4. How to Use Caching in Esmerald¶
4.1 Using the @cache
Decorator¶
The @cache
decorator allows caching responses for a defined ttl
(time-to-live) and a chosen backend.
from esmerald.utils.decorators import cache
Basic Example¶
from esmerald import Esmerald, Gateway, get
from esmerald.utils.decorators import cache
@get("/expensive/{value}")
@cache(ttl=10) # Cache for 10 seconds
async def expensive_operation(value: int) -> dict:
return {"result": value * 2}
app = Esmerald(routes=[Gateway(handler=expensive_operation)])
4.2 Specifying a Cache Backend¶
Using Redis as a Backend¶
from esmerald import get
from esmerald.caches.redis import RedisCache
from esmerald.utils.decorators import cache
redis_cache = RedisCache(redis_url="redis://localhost:6379")
@get("/data/{key}")
@cache(backend=redis_cache, ttl=30)
async def fetch_data(key: str) -> dict:
return {"key": key, "value": key[::-1]} # Simulating an expensive operation
5. Customizing Caching in Esmerald¶
5.1 Using Esmerald Settings to Set a Default Cache Backend¶
Instead of specifying the backend every time, we can configure a global cache backend using EsmeraldAPISettings
.
Example: Setting Redis as the Default Backend¶
from esmerald import EsmeraldAPISettings
from esmerald.caches.redis import RedisCache
class CustomSettings(EsmeraldAPISettings):
cache_backend = RedisCache(redis_url="redis://localhost:6379")
✅ Now, all @cache
decorators without a specified backend will use Redis.
Tip
You can set the default backend to any supported backend, including custom ones. This allows you to maintain a consistent caching strategy across your application.

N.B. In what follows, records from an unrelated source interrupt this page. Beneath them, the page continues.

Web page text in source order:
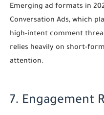
Emerging ad formats in
Conversation Ads, which
high-intent comment
relies heavily on short-
attention.
7. Engagement
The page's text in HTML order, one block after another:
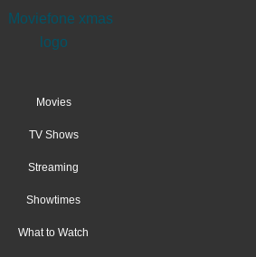
Movies
TV Shows
Streaming
Showtimes
What to Watch
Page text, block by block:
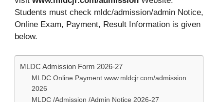
Students must check mldc/admission/admin Notice,
Online Exam, Payment, Result Information is given
below.
MLDC Admission Form 2026-27
MLDC Online Payment www.mldcjr.com/admission
2026
MLDC /Admission /Admin Notice 2026-27
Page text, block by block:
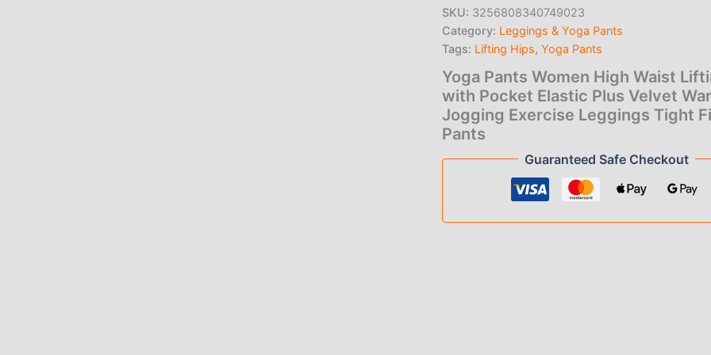
with
Pocket
Elastic
Velvet
Warm
Jogging
Exercise
Leggings
Tight
was:
$19.00.
SKU: 3256808340749023
Category: Leggings & Yoga Pants
Tags: Lifting Hips,Yoga Pants
Yoga Pants Women High Waist
with Pocket Elastic Plus Velvet
Jogging Exercise Leggings Tight
Pants
Guaranteed Safe Checkout

The default cache backend is the InMemoryCache, which is used if no backend is specified.
6. Building Custom Caching Backends¶
You can extend Esmerald’s caching system by creating your own backend.
6.1 Custom File-Based Cache Backend¶
To create a custom backend, you need to implement the CacheBackend
interface.
That can be imported from:
from esmerald.protocols.cache import CacheBackend
Example¶
import json
import os
from typing import Any
from esmerald.protocols.cache import CacheBackend
class FileCache(CacheBackend):
def __init__(self, directory: str = "cache_files") -> None:
self.directory = directory
os.makedirs(directory, exist_ok=True)
async def get(self, key: str) -> Any | None:
filepath = os.path.join(self.directory, key)

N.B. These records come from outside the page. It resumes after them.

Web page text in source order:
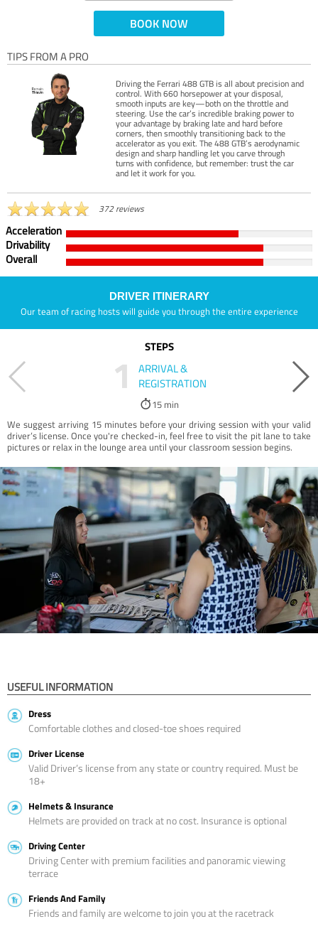
BOOK NOW
TIPS FROM A PRO
Driving the Ferrari 488 GTB is all about precision and
control. With 660 horsepower at your disposal,
smooth inputs are key—both on the throttle and
steering. Use the car’s incredible braking power to
your advantage by braking late and hard before
corners, then smoothly transitioning back to the
accelerator as you exit. The 488 GTB’s aerodynamic
design and sharp handling let you carve through
turns with confidence, but remember: trust the car
and let it work for you.
372 reviews
Acceleration
Drivability
Overall
DRIVER ITINERARY
Our team of racing hosts will guide you through the entire experience
STEPS
1
ARRIVAL &
REGISTRATION
15 min
We suggest arriving 15 minutes before your driving session with your valid
driver’s license. Once you're checked-in, feel free to visit the pit lane to take
pictures or relax in the lounge area until your classroom session begins.
USEFUL INFORMATION
Dress
Comfortable clothes and closed-toe shoes required
Driver License
Valid Driver’s license from any state or country required. Must be
18+
Helmets & Insurance
Helmets are provided on track at no cost. Insurance is optional
Driving Center
Driving Center with premium facilities and panoramic viewing
terrace
Friends And Family
Friends and family are welcome to join you at the racetrack
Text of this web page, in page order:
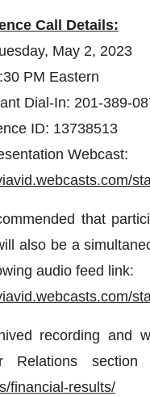
Call Details:
May 2, 2023
PM Eastern
Dial-In: 201-389-
ID: 13738513
Webcast:
that
also be a
audio feed link:
recording and
Relations
financial-results/
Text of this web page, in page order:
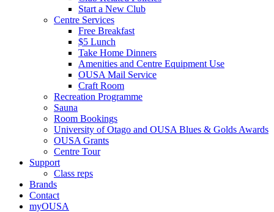
Start a New Club
Centre Services
Free Breakfast
$5 Lunch
Take Home Dinners
Amenities and Centre Equipment Use
OUSA Mail Service
Craft Room
Recreation Programme
Sauna
Room Bookings
University of Otago and OUSA Blues & Golds Awards
OUSA Grants
Centre Tour
Support
Class reps
Brands
Contact
myOUSA
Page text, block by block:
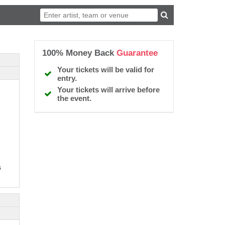
100% Money BackGuarantee
Your tickets will be valid for
entry.
Your tickets will arrive before
the event.
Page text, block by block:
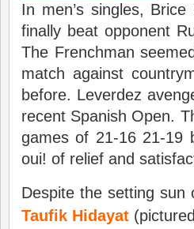
In men’s singles,
finally beat opponent
The Frenchman
match against
before. Leverdez
recent Spanish Open.
games of 21-16 21-19
oui! of relief and
Despite the setting sun
Taufik Hidayat
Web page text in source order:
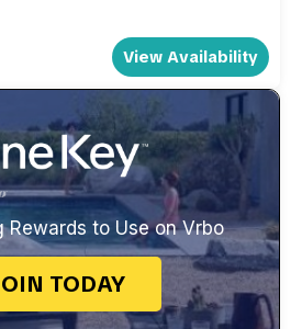
View Availability
Rewards to Use on Vrbo
TODAY
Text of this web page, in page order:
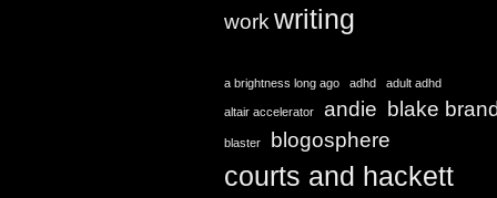
work writing
a brightness long ago adhd adult adhd
altair accelerator andie blake
blaster blogosphere
courts and hackett
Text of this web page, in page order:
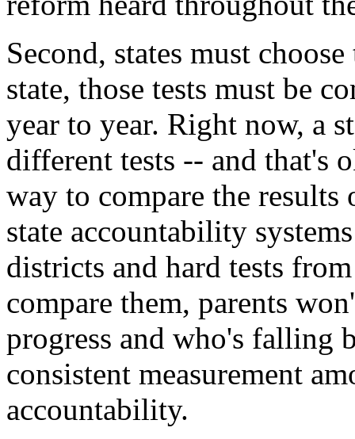
Second, states must
state, those tests must be
year to year. Right now, a
different tests -- and that's
way to compare the results
state accountability
districts and hard tests
compare them, parents
progress and who's falling
consistent measurement
accountability.
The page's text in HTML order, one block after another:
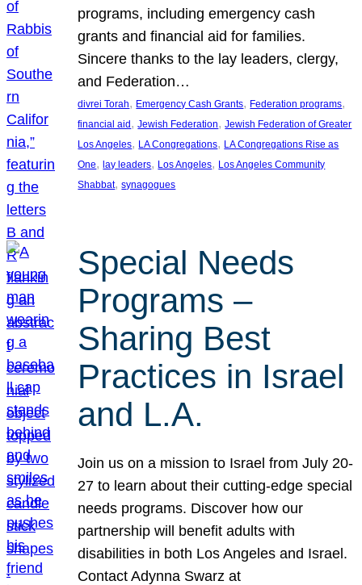
programs, including emergency cash
grants and financial aid for families.
Sincere thanks to the lay leaders, clergy,
and Federation…
divrei Torah, Emergency Cash Grants, Federation programs
financial aid, Jewish Federation, Jewish Federation of Greater
Los Angeles, LA Congregations, LA Congregations Rise as
One, lay leaders, Los Angeles, Los Angeles Community
Shabbat, synagogues
Special Needs
Programs –
Sharing Best
Practices in Israel
and L.A.
Join us on a mission to Israel from July 20-
27 to learn about their cutting-edge special
needs programs. Discover how our
partnership will benefit adults with
disabilities in both Los Angeles and Israel.
Contact Adynna Swarz at
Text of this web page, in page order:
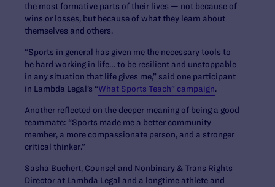
the most formative parts of their lives — not because of
wins or losses, but because of what they learn about
themselves and others.
“Sports in general has given me the necessary tools to
be hard working in life… to be resilient and unstoppable
in any situation that life gives me,” said one participant
in Lambda Legal’s “What Sports Teach” campaign.
Another reflected on the deeper meaning of being a good
teammate: “Sports made me a better community
member, a more compassionate person, and a stronger
critical thinker.”
Sasha Buchert, Counsel and Nonbinary & Trans Rights
Director at Lambda Legal and a longtime athlete and

if os.path.exists(filepath):
with open(filepath) as f:
return json.load(f)
return None
async def set(self, key: str, value: Any, ttl: int | None = None) -> None:
filepath = os.path.join(self.directory, key)
with open(filepath, "w") as f:
json.dump(value, f)
async def delete(self, key: str) -> None:
filepath = os.path.join(self.directory, key)
if os.path.exists(filepath):
os.remove(filepath)
✅ This custom backend caches data in files instead of memory or Redis.
6.2 Using the Custom Backend in Esmerald¶
Now you can use the custom backend in your Esmerald application.
from esmerald import get
from esmerald.utils.decorators import cache
file_cache = FileCache()
@get("/file-cache/{data}")
@cache(backend=file_cache, ttl=60)
async def file_cached_endpoint(data: str) -> dict:
return {"data": data, "cached": True}
✅ Data is now cached in files instead of memory or Redis.
Recap¶
✅ Esmerald provides an easy-to-use caching system with multiple backends.
✅ You can use the @cache
decorator to cache responses.
✅ You can set a global cache backend via EsmeraldAPISettings
.
✅ You can create custom caching backends to store data in different ways.